А ведь газетчики, очень похоже, сами активно участвовали в игре. Родившаяся на волне патриотического подъема, «Память» объединила честных, простых, не искушенных в аппаратных каверзах людей. В середине восьмидесятых организацию возглавили новые лидеры, и внезапно — безвестная до сих пор — она оказалась в центре внимания прессы.
Была подготовлена своеобразная презентация: партийный вождь Москвы Ельцин встретился с представителями «Памяти»…Ее сделали символом русского национального движения. Организаторы кампании добились того, чтобы не Солженицын и не Распутин, а лидеры «Памяти» получили возможность на свой лад формулировать идеи русского возрождения»….
…Всякий раз, перед тем как органы пропаганды начинали новый виток травли патриотических сил, члены «Памяти» появлялись перед заранее приготовленными телекамерами в черных рубахах и с крикливыми лозунгами». («Наш современник», N 2, 1992, с.183).
269
Будучи по натуре скорее диктатором, чем демократом, Ельцин был в значительной степени окружен людьми, которые почти полностью ориентировались на западные ценности. К телу Бориса Николаевича других уже и не подпускали.
Однако, не это главное. Патриоты, быстро «спутавшись» с коммунистами, вскоре начали критиковать Ельцина и его команду. И тем самым они лишались возможности найти с ним взаимопонимание. Хотя, какая-то перспектива длительной ориентации на Ельцина могла и привести к смене его собственной ориентации. Но история не знает сослагательного наклонения.
В конце 1992 года Дмитрий Балашов писал: «Я не хочу сказать, что Ельцину «дали на лапу». Более того, убежден, что не дали (чего нельзя сказать про ельцинское окружение, про весь этот разнузданный демократический грабеж страны с откладыванием валюты на свои личные счета в западные банки). Скорее всего, Ельцин — жертвенный бык, которого ведут на веревочке, причем ведут на заклание. И все-таки обвинения, выдвинутые против Горбачева, необходимо выдвинуть и против него.
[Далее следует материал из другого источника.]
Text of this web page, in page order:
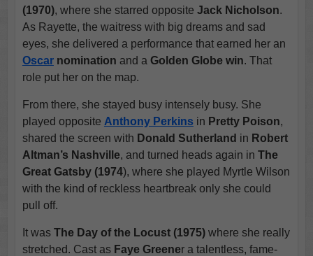
(1970), where she starred opposite Jack Nicholson.
As Rayette, the waitress with big dreams and sad
eyes, she delivered a performance that earned her an
Oscarnomination and a Golden Globe win. That
role put her on the map.
From there, she stayed busy intensely busy. She
played opposite Anthony Perkins in Pretty Poison,
shared the screen with Donald Sutherland in Robert
Altman’s Nashville, and turned heads again in The
Great Gatsby (1974), where she played Myrtle Wilson
with the kind of reckless heartbreak only she could
pull off.
It was The Day of the Locust (1975)where she really
stretched. Cast as Faye Greener a talentless, fame-
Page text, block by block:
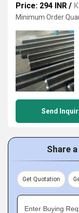
Price: 294 INR /
Minimum Order
Send
Share
Get Quotation
Enter Buying
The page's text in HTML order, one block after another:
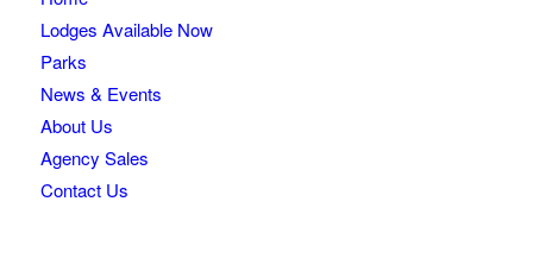
Lodges Available Now
Parks
News & Events
About Us
Agency Sales
Contact Us
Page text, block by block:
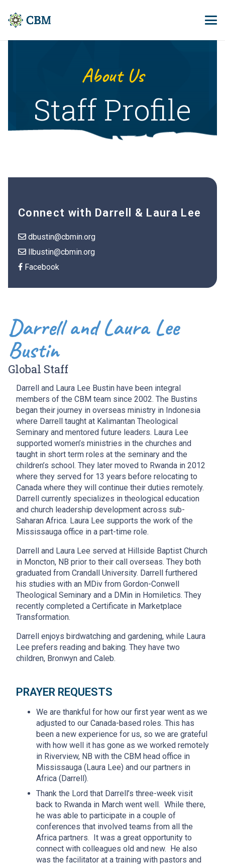
About Us
Staff Profile
Connect with Darrell & Laura Lee
dbustin@cbmin.org
llbustin@cbmin.org
Facebook
Darrell and Laura Lee
Bustin
Global Staff
Darrell and Laura Lee Bustin have been integral
members of the CBM team since 2002. The Bustins
began their journey in overseas ministry in Indonesia
where Darrell taught at Kalimantan Theological
Seminary and mentored future leaders. Laura Lee
supported women’s ministries in the churches and
taught in short term roles at the seminary and the
children’s school. They later moved to Rwanda in 2012
where they served for 13 years before relocating to
Canada where they will continue their duties remotely.
Darrell currently specializes in theological education
and church leadership development across sub-
Saharan Africa. Laura Lee supports the work of the
Mississauga office in a part-time role.
Darrell and Laura Lee served at Hillside Baptist Church
in Moncton, NB prior to their call overseas. They both
graduated from Crandall University. Darrell furthered
his studies with an MDiv from Gordon-Conwell
Theological Seminary and a DMin in Homiletics. They
recently completed a Certificate in Marketplace
Transformation.
Darrell enjoys birdwatching and gardening, while Laura
Lee prefers reading and baking. They have two
children, Bronwyn and Caleb.
PRAYER REQUESTS
We are thankful for how our first year went as we
adjusted to our Canada-based roles. This has
been a new experience for us, so we are grateful
with how well it has gone as we worked remotely
in Riverview, NB with the CBM head office in
Mississauga (Laura Lee) and our partners in
Africa (Darrell).
Thank the Lord that Darrell’s three-week visit
back to Rwanda in March went well. While there,
he was able to participate in a couple of
conferences that involved teams from all the
Africa partners. It was a great opportunity to
connect with colleagues old and new. He also
was the facilitator at a training with pastors and

Развал и преступная распродажа страны, настойчивое стремление сделать Россию колонией Запада и свалкой химических и радиоактивных отходов — диагноз и тут тот же самый: предательство». («Наш современник», N 8, 1992, с. 6).
4.4.3. Пожалуй, первой в широких масштабах идею патриотизма использовала Либерально-демократическая партия В. Жириновского еще в середине 1991 года во время первых выборов первого президента РСФСР летом 1991 года. Само название этой партии показывает, что создавалась она, видимо с другими целями, но руководитель вовремя сумел определить, где он сможет найти свою нишу и успешно нашел ее. Хотя в рядах многих патриотов его таковым признавали далеко не все. {270} Скорее даже почти никто. Но господин Жириновский не особенно расстраивался. Ему нужно было убедить не лидеров, но массы, что он не плохо и делал.
270
Многие патриоты считали, что В. Жириновский дискредитирует идею национальной власти уже своей вульгарностью и цинизмом. («Наш современник», N 6, 1992, с.148). Правоверные патриоты никак не могли понять, что победителей не судят. Жириновский просто сумел сделать (стать одним из «эксплуататоров» патриотической идеи), что многие из них не сумели в силу отсутствия тех способностей, которыми Жириновский обладал. Феноменальный успех никому доселе неизвестного Жириновского (третье место после раздутого демократами Ельцина и ставленника традиционных коммунистов Рыжкова) показал, что на лозунге патриотизма можно достичь многого. В этом интересен феномен Жириновского 1991 года.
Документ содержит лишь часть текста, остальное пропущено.